Rossini Opera Festival, produzione 2019 (allestimento)
L’EQUIVOCO STRAVAGANTE
Dramma giocoso in due atti di Gaetano Gasbarri
Musica di Gioachino Rossini
Ernestina (figlia di Gamberotto che affetta letteratura) Maria Barakova
Gamberotto (villano nobilitato) Nicola Alaimo
Buralicchio (giovane ricco, e sciocco promesso sposo di Ernestina) Carles Pachon
Ermanno (giovane povero amante di Ernestina) Pietro Adaini
Rosalia (cameriera di Ernestina) Patricia Calvache
Frontino (cameriere astuto di Gamberotto, e confidente d’Ermanno) Matteo Macchioni
Direttore Michele Spotti
Regia Moshe Leiser e Patrice Caurier
Scene Christian Fenouillat
Costumi Agostino Cavalca
Luci Christophe Forey
Maestro collaboratore e fortepiano Giorgio D’Alonzo
Assistente alla regia Eike Mann
Assistente ai costumi Camilla Massellis
Coro del Teatro della Fortuna di Fano
Maestra del coro Mirca Rosciani
Orchestra Filarmonica Gioachino Rossini
Al Rossini Opera Festival di Pesaro “L’equivoco stravagante” ritorna a casa: andato in scena nel 2019 sull’ampio palco della Vitrifrigo Arena per la regia di Moshe Leiser e Patrice Caurier, viene riallestito quest’anno al Teatro Rossini (il suo luogo ideale, secondo Leiser), dove già nel 2008 era stato rappresentato con la regia di Emilio Sagi e con l’Orchestra Haydn di Bolzano e Trento diretta da Umberto Benedetti Michelangeli. Data a Bologna nel 1811 con tre sole repliche, l’opera è frutto del lavoro di un Rossini in fase di maturazione e non vi è ancora quella definizione formale netta che sarà conseguita in seguito, opera dopo opera. Vi si notano avvisaglie di quello che sarà il Rossini maturo, come la felice invenzione melodica, il ritmo indiavolato, il famoso “crescendo rossiniano” che faranno la fortuna del Pesarese; l’unico articolo di critica dell’epoca di cui si è a conoscenza (apparso sul “Redattore del Reno” il 29 ottobre 1811), nello stroncare le “idee sconcie” del libretto, loda invece la musica del giovane Rossini. L’opera terminò sul nascere la sua parabola non tanto per un insuccesso di pubblico, che invece ne ebbe un genuino divertimento, quanto perché censurata dall’autorità civile per il libretto “contrario alla pubblica decenza”, così bollato nella lettera del Direttore Generale di Polizia che prosegue “Oltre allo stile ripieno tutto di Laide espressioni, e di frasi allusive alle più basse scurrilità, il nodo stesso dell’azione riposto tutto nell’equivoco di Ernestina, che per artificio di Frontino supponesi essere non una donna , ma un eunuco, bastar doveva perché questo Dramma non fosse permesso”.

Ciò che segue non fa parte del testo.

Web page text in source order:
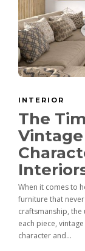
INTERIOR
The
When it comes to
furniture that
craftsmanship,
each piece,
character and...
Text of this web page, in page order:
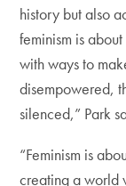
history but also
feminism is
with ways to
disempowered,
silenced,” Park
“Feminism is
creating a world
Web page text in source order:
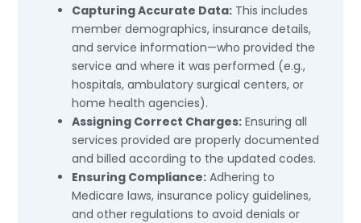
Capturing Accurate Data: This includes
member demographics, insurance details,
and service information—who provided the
service and where it was performed (e.g.,
hospitals, ambulatory surgical centers, or
home health agencies).
Assigning Correct Charges: Ensuring all
services provided are properly documented
and billed according to the updated codes.
Ensuring Compliance: Adhering to
Medicare laws, insurance policy guidelines,
and other regulations to avoid denials or

E in effetti i doppi sensi e le allusioni salaci vi traboccano, veicolate con stile iperbolico da un’antilingua che si pone come grottesco alter ego del lessico aulico.
Nell’”Equivoco stravagante” la parte teatrale è preponderante rispetto alla musica, agli interpreti sono richieste buone qualità attoriali nella stessa misura di quelle canore, determinante è inoltre l’interazione tra regia e direttore d’orchestra. Leiser e Caurier ne enfatizzano ulteriormente la teatralità facendo indossare a tutti, coro compreso, dei nasi finti quale sineddoche della maschera teatrale, a significare che tutto è falso, con l’eccezione del sentimento. Al netto dell’anacronistico moralismo che ne stroncò l’esordio, tanto il libretto quanto la musica sono geniali, in grado di ottenere il massimo gradimento e di provocare incontenibile ilarità, al giorno d’oggi come allora; tutto il potenziale dell’opera si è sprigionato al Teatro Rossini in una rappresentazione brillante, trionfanti l’umorismo, l’intelligenza e la maestria interpretativa e strumentale.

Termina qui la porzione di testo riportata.